[The records Boundary: Start]
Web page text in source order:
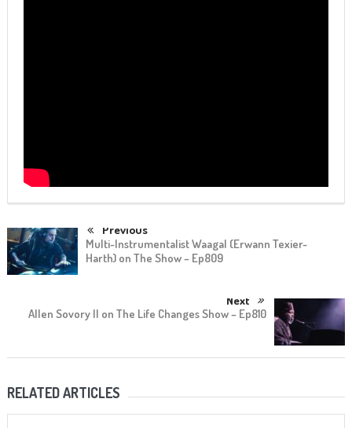
Previous
Multi-Instrumentalist Waagal (Erwann Texier-
Harth) on The Show – Ep809
Next
Allen Sovory II on The Life Changes Show – Ep810
RELATED ARTICLES
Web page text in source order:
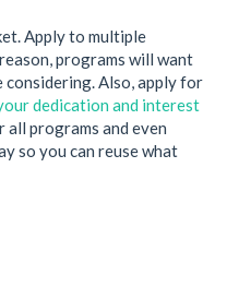
Apply to multiple
programs will want
considering. Also, apply for
dedication and interest
all programs and even
so you can reuse what
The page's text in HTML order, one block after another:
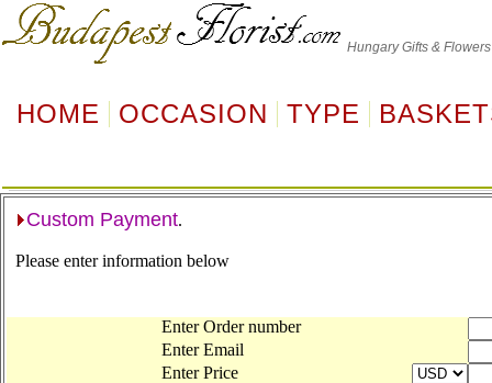
HungaryGifts & Flowers
HOME OCCASION TYPE
Custom Payment.
Please enter information below
Enter Order number
Enter Email
Enter Price
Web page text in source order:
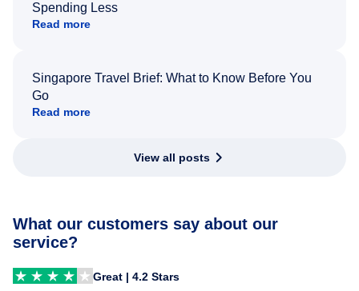
Spending Less
Read more
Singapore Travel Brief: What to Know Before You
Go
Read more
View all posts
What our customers say about our
service?
Great | 4.2 Stars
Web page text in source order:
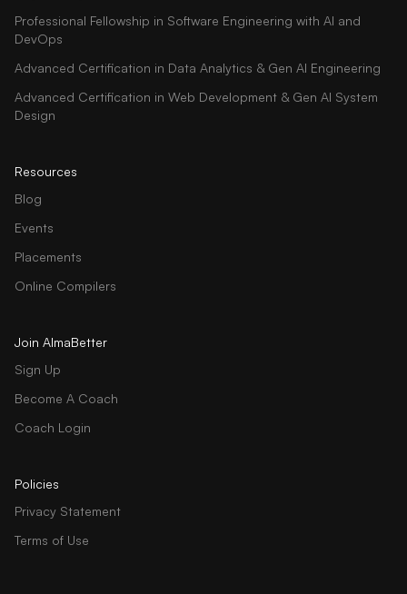
Professional Fellowship in Software Engineering with AI and
DevOps
Advanced Certification in Data Analytics & Gen AI Engineering
Advanced Certification in Web Development & Gen AI System
Design
Resources
Blog
Events
Placements
Online Compilers
Join AlmaBetter
Sign Up
Become A Coach
Coach Login
Policies
Privacy Statement
Terms of Use
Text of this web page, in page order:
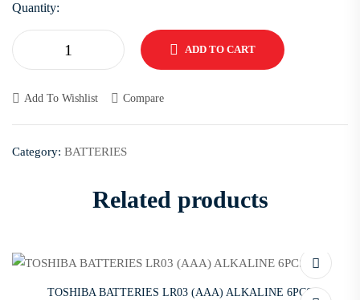
Quantity:
ADD TO CART
Add To Wishlist Compare
Category: BATTERIES
Related products
TOSHIBA BATTERIES LR03 (AAA) ALKALINE 6PCS
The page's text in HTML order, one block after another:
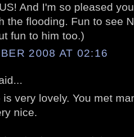
And I'm so pleased
the flooding. Fun to see
fun to him too.)
2008 AT 02:16
is very lovely. You met
nice.
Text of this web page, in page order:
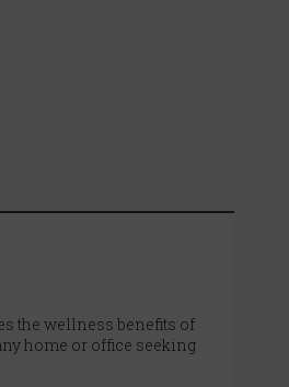
the wellness benefits of
home or office seeking
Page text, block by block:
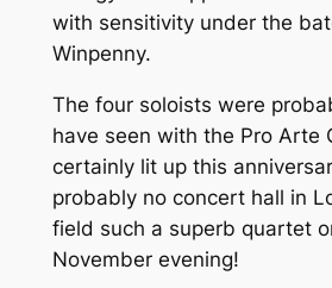
with sensitivity under the
Winpenny.
The four soloists were
have seen with the Pro Arte
certainly lit up this
probably no concert hall in
field such a superb quartet
November evening!
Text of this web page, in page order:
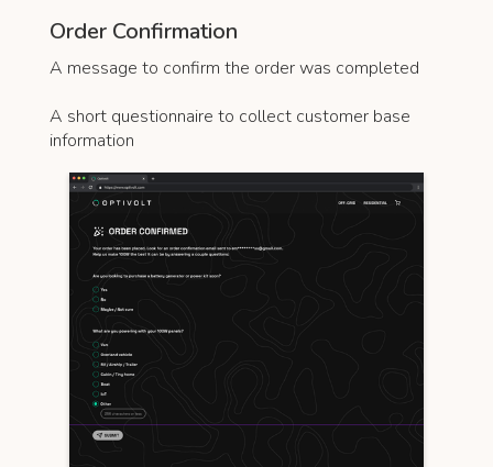
Order Confirmation
A message to confirm the order was completed
A short questionnaire to collect customer base
information
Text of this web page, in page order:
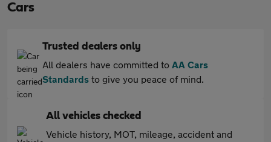
Cars
Trusted dealers only
All dealers have committed to AA Cars
Standards to give you peace of mind.
All vehicles checked
Vehicle history, MOT, mileage, accident and
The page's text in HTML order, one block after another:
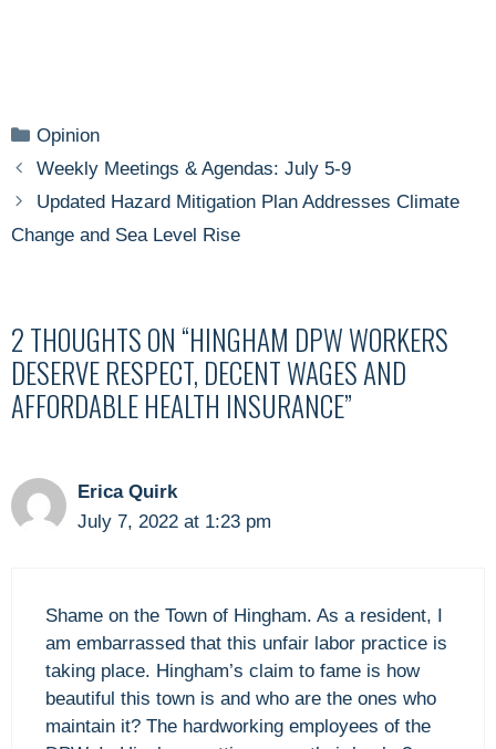
Categories
Opinion
Weekly Meetings & Agendas: July 5-9
Updated Hazard Mitigation Plan Addresses Climate
Change and Sea Level Rise
2 THOUGHTS ON “HINGHAM DPW WORKERS
DESERVE RESPECT, DECENT WAGES AND
AFFORDABLE HEALTH INSURANCE”
Erica Quirk
July 7, 2022 at 1:23 pm
Shame on the Town of Hingham. As a resident, I
am embarrassed that this unfair labor practice is
taking place. Hingham’s claim to fame is how
beautiful this town is and who are the ones who
maintain it? The hardworking employees of the
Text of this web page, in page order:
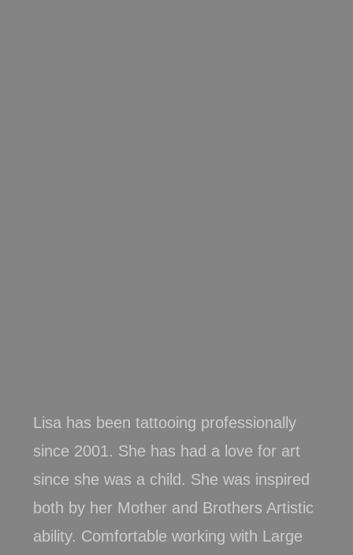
[The records Boundary: End]
Reproduce every line above exactly as written, omitting the images.

## [Task output]
Web page text in source order:
Previous
Multi-Instrumentalist Waagal (Erwann Texier-
Harth) on The Show – Ep809
Next
Allen Sovory II on The Life Changes Show – Ep810
RELATED ARTICLES
Web page text in source order:
Apply to multiple
programs will want
considering. Also, apply for
dedication and interest
all programs and even
so you can reuse what
The page's text in HTML order, one block after another:
HungaryGifts & Flowers
HOME OCCASION TYPE
Custom Payment.
Please enter information below
Enter Order number
Enter Email
Enter Price
Web page text in source order:
Spending Less
Read more
Singapore Travel Brief: What to Know Before You
Go
Read more
View all posts
What our customers say about our
service?
Great | 4.2 Stars
Web page text in source order:
Professional Fellowship in Software Engineering with AI and
DevOps
Advanced Certification in Data Analytics & Gen AI Engineering
Advanced Certification in Web Development & Gen AI System
Design
Resources
Blog
Events
Placements
Online Compilers
Join AlmaBetter
Sign Up
Become A Coach
Coach Login
Policies
Privacy Statement
Terms of Use
Text of this web page, in page order:
Quantity:
ADD TO CART
Add To Wishlist Compare
Category: BATTERIES
Related products
TOSHIBA BATTERIES LR03 (AAA) ALKALINE 6PCS
The page's text in HTML order, one block after another:
And I'm so pleased
the flooding. Fun to see
fun to him too.)
2008 AT 02:16
is very lovely. You met
nice.
Text of this web page, in page order:
the wellness benefits of
home or office seeking
Page text, block by block:
with sensitivity under the
Winpenny.
The four soloists were
have seen with the Pro Arte
certainly lit up this
probably no concert hall in
field such a superb quartet
November evening!
Text of this web page, in page order:
Order Confirmation
A message to confirm the order was completed
A short questionnaire to collect customer base
information
Text of this web page, in page order:
Cars
Trusted dealers only
All dealers have committed to AA Cars
Standards to give you peace of mind.
All vehicles checked
Vehicle history, MOT, mileage, accident and
The page's text in HTML order, one block after another:
Categories
Opinion
Weekly Meetings & Agendas: July 5-9
Updated Hazard Mitigation Plan Addresses Climate
Change and Sea Level Rise
2 THOUGHTS ON “HINGHAM DPW WORKERS
DESERVE RESPECT, DECENT WAGES AND
AFFORDABLE HEALTH INSURANCE”
Erica Quirk
July 7, 2022 at 1:23 pm
Shame on the Town of Hingham. As a resident, I
am embarrassed that this unfair labor practice is
taking place. Hingham’s claim to fame is how
beautiful this town is and who are the ones who
maintain it? The hardworking employees of the
Text of this web page, in page order:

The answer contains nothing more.